• **Data to process**:
....
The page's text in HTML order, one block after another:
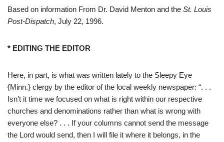
Based on information From Dr. David Menton and the St. Louis
Post-Dispatch, July 22, 1996.
* EDITING THE EDITOR
Here, in part, is what was written lately to the Sleepy Eye
{Minn.} clergy by the editor of the local weekly newspaper: “. . .
Isn’t it time we focused on what is right within our respective
churches and denominations rather than what is wrong with
everyone else? . . . If your columns cannot send the message
the Lord would send, then I will file it where it belongs, in the
....
Could the entries above be printed again exactly, apart from the pictures?

The page's text in HTML order, one block after another:
Based on information From Dr. David Menton and the St. Louis
Post-Dispatch, July 22, 1996.
* EDITING THE EDITOR
Here, in part, is what was written lately to the Sleepy Eye
{Minn.} clergy by the editor of the local weekly newspaper: “. . .
Isn’t it time we focused on what is right within our respective
churches and denominations rather than what is wrong with
everyone else? . . . If your columns cannot send the message
the Lord would send, then I will file it where it belongs, in the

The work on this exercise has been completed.